American baseball player (born 1939)

Louis Stephen Klimchock (born October 15, 1939) is an American former professional baseball infielder. He played parts of 12 seasons in Major League Baseball (MLB) for the Kansas City Athletics, Milwaukee Braves, Washington Senators, New York Mets and Cleveland Indians. Primarily a third baseman and second baseman, Klimchock batted left-handed and threw right-handed. He was listed as 5 ft 11 in tall and 180 lb.

Klimchock is the youngest player to lead off a game with a home run in major league history. On Sept. 28, 1958, the 18-year-old went deep against fellow White Sox rookie Stover McIlwain in the first inning in Chicago. It was the second game for the Athletics infielder in the majors.

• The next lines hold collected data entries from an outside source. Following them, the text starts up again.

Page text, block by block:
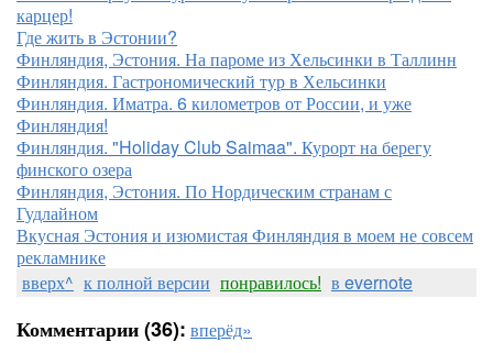
карцер!
Где жить в Эстонии?
Финляндия, Эстония. На пароме из Хельсинки в Таллинн
Финляндия. Гастрономический тур в Хельсинки
Финляндия. Иматра. 6 километров от России, и уже
Финляндия!
Финляндия. "Holiday Club Saimaa". Курорт на берегу
финского озера
Финляндия, Эстония. По Нордическим странам с
Гудлайном
Вкусная Эстония и изюмистая Финляндия в моем не совсем
рекламнике
вверх^ к полной версии понравилось! в evernote
Комментарии (36): вперёд»
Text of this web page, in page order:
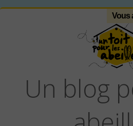
Vous
Un blog
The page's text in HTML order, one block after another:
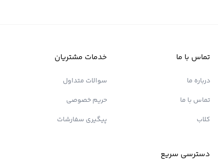
تماس با ما
درباره ما
تماس با ما
کلاب
خدمات مشتریان
سوالات متداول
حریم خصوصی
پیگیری سفارشات
دسترسی سریع
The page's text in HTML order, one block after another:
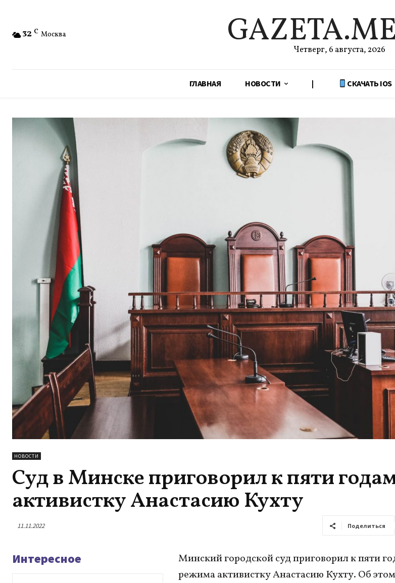
32 C Москва
Четверг, 6 августа, 2026
ГЛАВНАЯ НОВОСТИ | СКАЧАТЬ IOS
НОВОСТИ
Суд в Минске приговорил к пяти
активистку Анастасию Кухту
11.11.2022 Поделиться
Интересное
Минский городской суд приговорил к пяти
режима активистку Анастасию Кухту. Об
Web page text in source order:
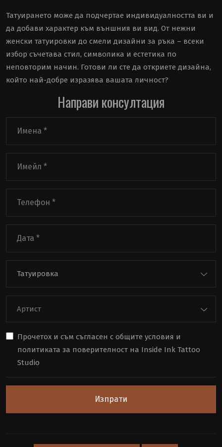
Татуирането може да подчертае индивидуалността ви и
да добави характер към външния ви вид. От нежни
женски татуировки до смели дизайни за ръка – всеки
избор съчетава стил, символика и естетика по
неповторим начин. Готови ли сте да откриете дизайна,
който най-добре изразява вашата личност?
Направи консултация
Татуировка
Артист
Прочетох и съм съгласен с общите условия и
политиката за поверителностна Inside Ink Tattoo
Studio
Изпрати
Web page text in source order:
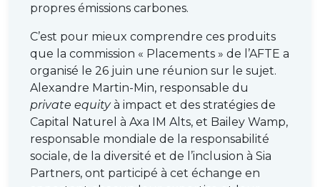
En versant la performance du panier d’actifs contre
une rémunération standard régulière, les fonds
total return swapse défont des risques de taux et
de crédit lié aux sous-jacents. Ils restent toutefois
exposés au risque de contrepartie bancaire, qui se
matérialiserait si une banque ne respectait pas ses
engagements prévus par le swap. Le risque est
assez faible, mais pas inexistant pour autant. C’est
d’ailleurs ici que réside l’intérêt de passer par un
fonds plutôt qu’en direct par une banque.
propres émissions carbones.
C’est pour mieux comprendre ces produits
que la commission « Placements » de l’AFTE a
organisé le 26 juin une réunion sur le sujet.
Alexandre Martin-Min, responsable du
private equityà impact et des stratégies de
Capital Naturel à Axa IM Alts, et Bailey Wamp,
responsable mondiale de la responsabilité
sociale, de la diversité et de l’inclusion à Sia
Partners, ont participé à cet échange en
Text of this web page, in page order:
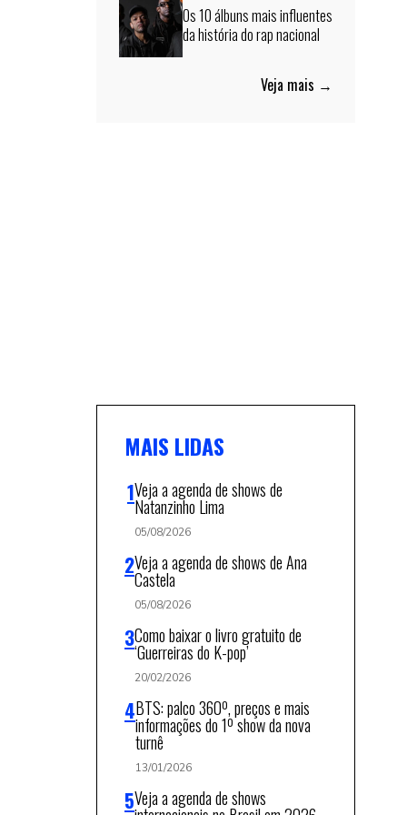
Os 10 álbuns mais influentes
da história do rap nacional
Veja mais →
MAIS LIDAS
Veja a agenda de shows de
Natanzinho Lima
05/08/2026
Veja a agenda de shows de Ana
Castela
05/08/2026
Como baixar o livro gratuito de
‘Guerreiras do K-pop’
20/02/2026
BTS: palco 360º, preços e mais
informações do 1º show da nova
turnê
13/01/2026
Veja a agenda de shows
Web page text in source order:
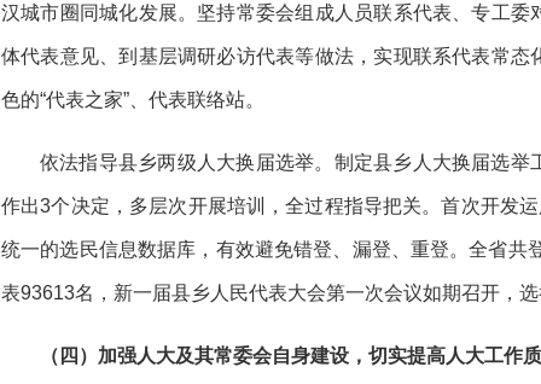
汉城市圈同城化发展。坚持常委会组成人员联系代表、专工
体代表意见、到基层调研必访代表等做法，实现联系代表常
色的“代表之家”、代表联络站。
依法指导县乡两级人大换届选举。制定县乡人大换届选
作出3个决定，多层次开展培训，全过程指导把关。首次开发
统一的选民信息数据库，有效避免错登、漏登、重登。全省共
表93613名，新一届县乡人民代表大会第一次会议如期召开，
（四）加强人大及其常委会自身建设，切实提高人大工作
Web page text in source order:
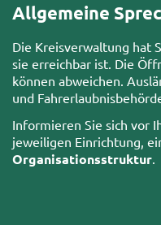
Allgemeine
Die Kreisverwaltung hat
sie erreichbar ist. Die
können abweichen.
und
Informieren Sie sich vor
jeweiligen Einrichtung,
Organisationsstruktur
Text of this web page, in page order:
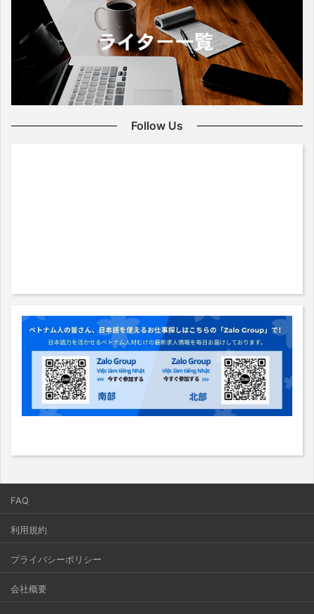
Follow Us
FAQ
利用規約
プライバシーポリシー
会社概要
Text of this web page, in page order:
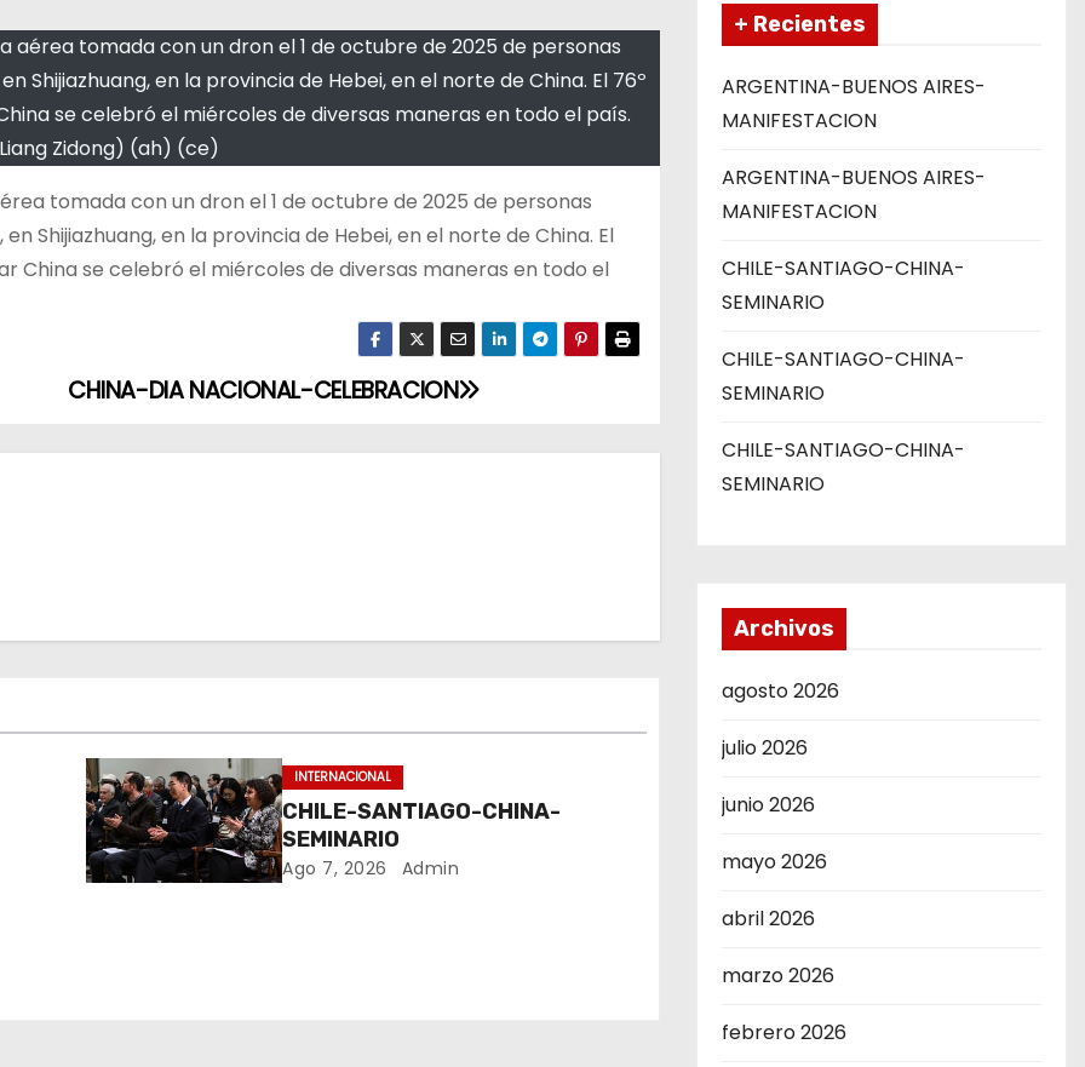
aérea tomada con un dron el 1 de octubre de 2025 de personas
Shijiazhuang, en la provincia de Hebei, en el norte de China. El 76º
se celebró el miércoles de diversas maneras en todo el país.
Zidong) (ah) (ce)
tomada con un dron el 1 de octubre de 2025 de personas
Shijiazhuang, en la provincia de Hebei, en el norte de China. El
China se celebró el miércoles de diversas maneras en todo el
CHINA-DIA NACIONAL-CELEBRACION
INTERNACIONAL
CHILE-SANTIAGO-CHINA-
SEMINARIO
Ago 7, 2026 Admin
+ Recientes
ARGENTINA-BUENOS AIRES-
MANIFESTACION
ARGENTINA-BUENOS AIRES-
MANIFESTACION
CHILE-SANTIAGO-CHINA-
SEMINARIO
CHILE-SANTIAGO-CHINA-
SEMINARIO
CHILE-SANTIAGO-CHINA-
SEMINARIO
Archivos
agosto 2026
julio 2026
junio 2026
mayo 2026
abril 2026
marzo 2026
febrero 2026
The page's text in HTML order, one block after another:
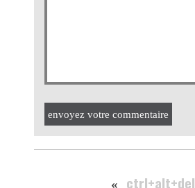
envoyez votre commentaire
«
ctrl+alt+del
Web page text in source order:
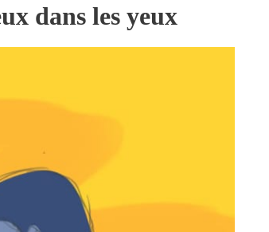
dans les yeux
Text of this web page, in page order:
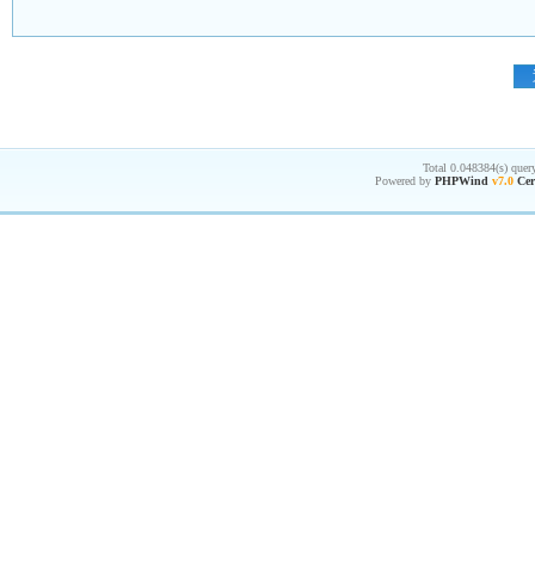
Total 0.048384(s)
Powered by PHPWind v7.0
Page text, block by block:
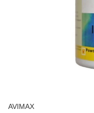
AVIMAX
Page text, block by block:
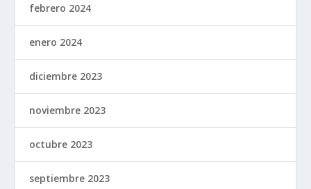
febrero 2024
enero 2024
diciembre 2023
noviembre 2023
octubre 2023
septiembre 2023
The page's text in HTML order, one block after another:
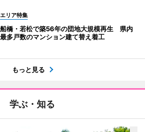
エリア特集
船橋・若松で築56年の団地大規模再生 県内
最多戸数のマンション建て替え着工
もっと見る
学ぶ・知る
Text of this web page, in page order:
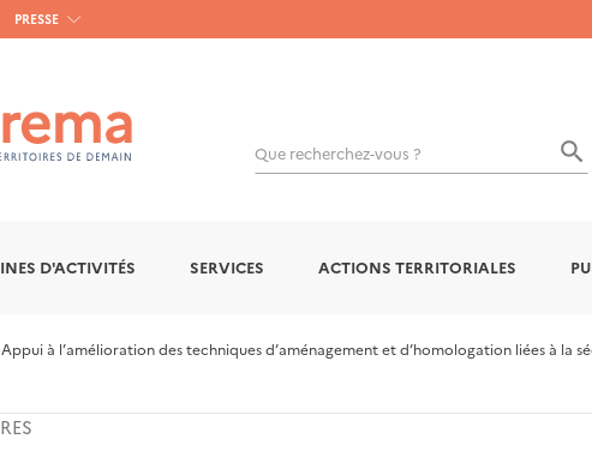
PRESSE
Que recherchez-vous ?
D'ACTIVITÉS SERVICES ACTIONS TERRITORIALES
Appui à l’amélioration des techniques d’aménagement et d’homologation liées à la
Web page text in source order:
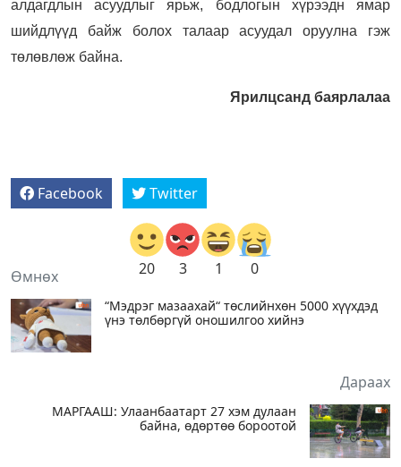
алдагдлын асуудлыг ярьж, бодлогын хүрээдн ямар
шийдлүүд байж болох талаар асуудал оруулна гэж
төлөвлөж байна.
Ярилцсанд баярлалаа
Facebook Twitter
20 3 1 0
Өмнөх
“Мэдрэг мазаахай“ төслийнхөн 5000 хүүхдэд
үнэ төлбөргүй оношилгоо хийнэ
Дараах
МАРГААШ: Улаанбаатарт 27 хэм дулаан
байна, өдөртөө бороотой
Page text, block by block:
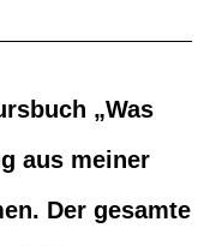
„Was
aus meiner
Der gesamte
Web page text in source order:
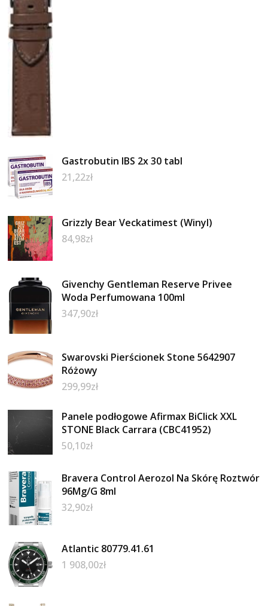
Gastrobutin IBS 2x 30 tabl
21,22zł
Grizzly Bear Veckatimest (Winyl)
84,98zł
Givenchy Gentleman Reserve Privee
Woda Perfumowana 100ml
347,90zł
Swarovski Pierścionek Stone 5642907
Różowy
299,99zł
Panele podłogowe Afirmax BiClick XXL
STONE Black Carrara (CBC41952)
50,10zł
Bravera Control Aerozol Na Skórę Roztwór
96Mg/G 8ml
32,90zł
Atlantic 80779.41.61
1 908,00zł
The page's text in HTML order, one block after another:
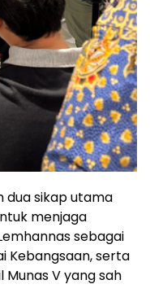
dua sikap utama
menjaga
sebagai
Kebangsaan, serta
V yang sah
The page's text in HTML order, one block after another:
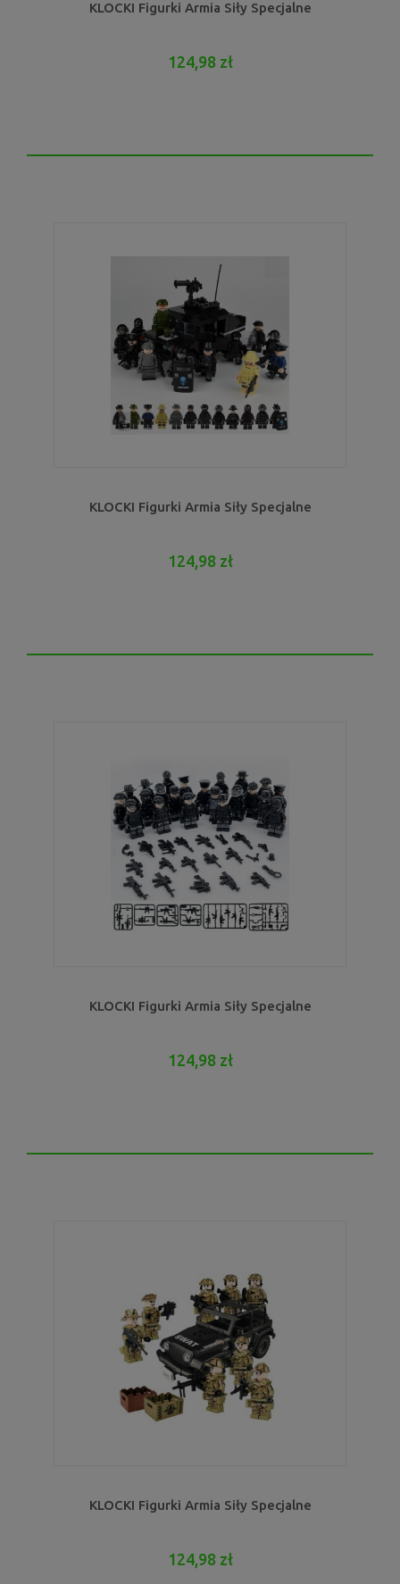
KLOCKI Figurki Armia Siły Specjalne
124,98 zł
KLOCKI Figurki Armia Siły Specjalne
124,98 zł
KLOCKI Figurki Armia Siły Specjalne
124,98 zł
KLOCKI Figurki Armia Siły Specjalne
124,98 zł
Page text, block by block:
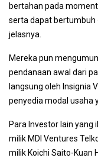
bertahan pada
serta dapat bertumbuh
jelasnya.
Mereka pun
pendanaan awal dari
langsung oleh Insignia
penyedia modal usaha
Para Investor lain yang
milik MDI Ventures
milik Koichi Saito-Kuan
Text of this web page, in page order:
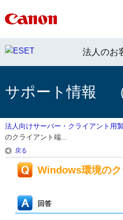
法人のお
サポート情報
法人向けサーバー・クライアント用
のクライアント端...
戻る
Windows環境のク
回答
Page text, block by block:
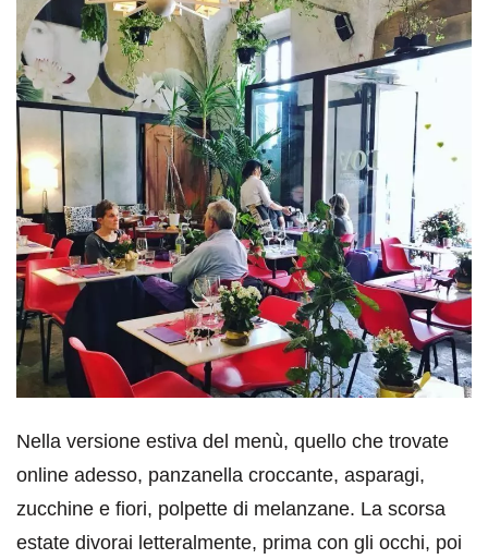
Nella versione estiva del menù, quello che trovate
online adesso, panzanella croccante, asparagi,
zucchine e fiori, polpette di melanzane. La scorsa
estate divorai letteralmente, prima con gli occhi, poi
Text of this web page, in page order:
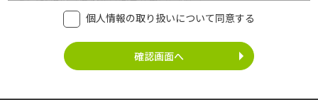
利用目的：
ご記入頂いた個人情報は、次の利用目的達成の範囲内において
利用いたします。
個人情報の利用
個人情報の取り扱いについて同意する
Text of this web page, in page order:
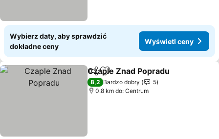
Wybierz daty, aby sprawdzić
dokładne ceny
Wyświetl ceny
Udostępnij
Dodaj do ulubionych
Czaple Znad Popradu
8,2 Bardzo dobry
5
0.8 km do: Centrum
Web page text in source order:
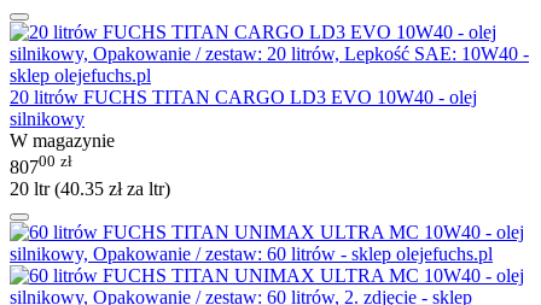
20 litrów FUCHS TITAN CARGO LD3 EVO 10W40 - olej
silnikowy
W magazynie
80700 zł
20 ltr (40.35 złza ltr)
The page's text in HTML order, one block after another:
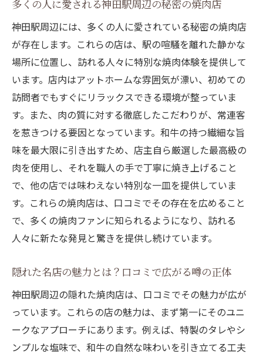
神田駅で味わえる上質な和牛の種類とは？
他とは一線を画す和牛の品質とそのこだわ
り
和牛の美味しさを最大限に引き出す焼き方
焼肉愛好家が集う理由—特別な体験が待っ
ている
贅沢なひとときを演出する特製のソースと
サイドメニュー
神田駅で和牛の新しい楽しみ方を見つける
神田駅周辺の焼肉宝探し隠れた名店を巡る旅
焼肉巡りに最適な神田駅周辺の隠れスポッ
初めて訪れる方でも楽しめる焼肉店の選び
名店巡りのコツ—各店の特色を活かした旅
グルメ好きにはたまらない焼肉店の新発見
美味しさを求めて—食べ歩きに挑戦しよう
多くの人に愛される神田駅周辺の秘密の焼肉店
神田駅周辺には、多くの人に愛されている秘密の焼肉店
が存在します。これらの店は、駅の喧騒を離れた静かな
場所に位置し、訪れる人々に特別な焼肉体験を提供して
います。店内はアットホームな雰囲気が漂い、初めての
訪問者でもすぐにリラックスできる環境が整っていま
す。また、肉の質に対する徹底したこだわりが、常連客
を惹きつける要因となっています。和牛の持つ繊細な旨
味を最大限に引き出すため、店主自ら厳選した最高級の
肉を使用し、それを職人の手で丁寧に焼き上げること
で、他の店では味わえない特別な一皿を提供していま
す。これらの焼肉店は、口コミでその存在を広めること
で、多くの焼肉ファンに知られるようになり、訪れる
人々に新たな発見と驚きを提供し続けています。
隠れた名店の魅力とは？口コミで広がる噂の正体
神田駅周辺の隠れた焼肉店は、口コミでその魅力が広が
っています。これらの店の魅力は、まず第一にそのユニ
ークなアプローチにあります。例えば、特製のタレやシ
ンプルな塩味で、和牛の自然な味わいを引き立てる工夫
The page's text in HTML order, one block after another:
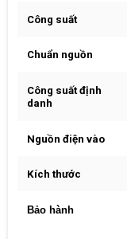
Công suất
Chuẩn nguồn
Công suất định
danh
Nguồn điện vào
Kích thước
Bảo hành
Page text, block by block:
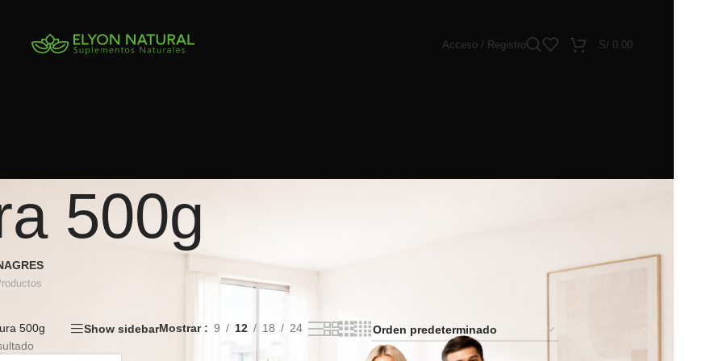
Acceso / Registro S/ 0.00
500g
500g
Show sidebarMostrar 9 12 18 24
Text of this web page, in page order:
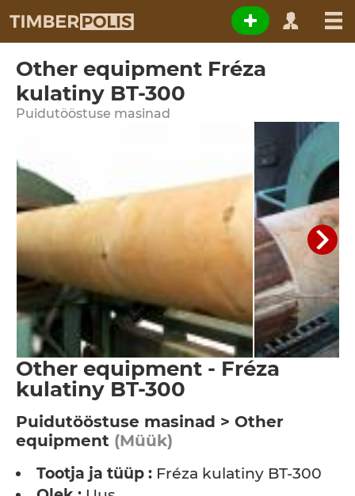
Other equipment Fréza
kulatiny BT-300
Puidutööstuse masinad
Other equipment - Fréza
kulatiny BT-300
Puidutööstuse masinad > Other
equipment (Müük)
Tootja ja tüüp : Fréza kulatiny BT-300
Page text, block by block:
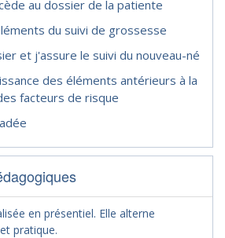
au dossier de la patiente
du suivi de grossesse
et j'assure le suivi du nouveau-né
des éléments antérieurs à la
facteurs de risque
en présentiel. Elle alterne
pratique.
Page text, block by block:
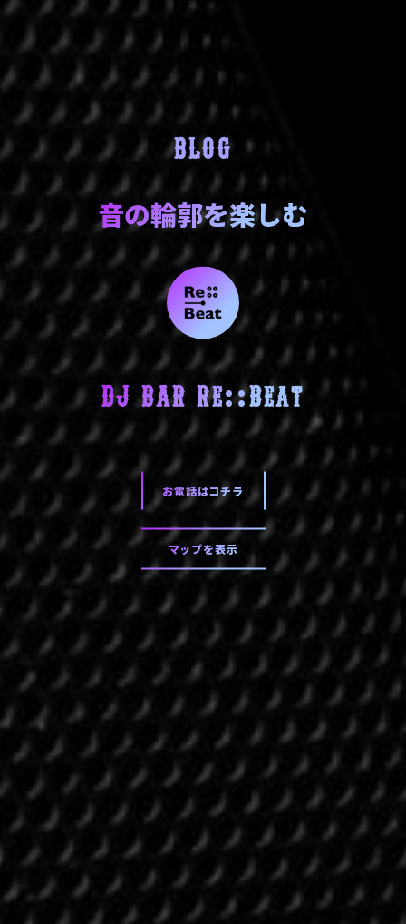
BLOG
音の輪郭を楽しむ
DJ BAR Re::Beat
お電話はコチラ
マップを表示

A native of Hostetter, Pennsylvania, Klimchock graduated from Latrobe High School. His 15-season pro career began in 1957 and included two stellar seasons in minor league baseball: 1958, when he batted .389 with 25 home runs in the Class C Pioneer League, and 1963, when he hit .352 with 19 homers in 81 games played in the Triple-A Pacific Coast League.

In his most successful MLB campaign, Klimchock batted .287 in 90 games for the 1969 Indians. He also spent part of that season in the Pacific Coast League. All 12 of his major league seasons (1958–66; 1968–70) were punctuated by time spent in the minors.

During his MLB tenure, Klimchock played in 318 games and had 669 at bats, 64 runs, 155 hits, 21 doubles, 3 triples, 13 home runs, 69 RBI, 31 walks, .232 batting average, .264 on-base percentage, .330 slugging percentage, 221 total bases, 4 sacrifice hits, 6 sacrifice flies and 5 intentional walks.

Klimchock's grandson Mitch Nay, also a third baseman, was the 58th pick in the 2012 Major League Baseball draft. As of 2022, he was a member of the Los Angeles Angels organization.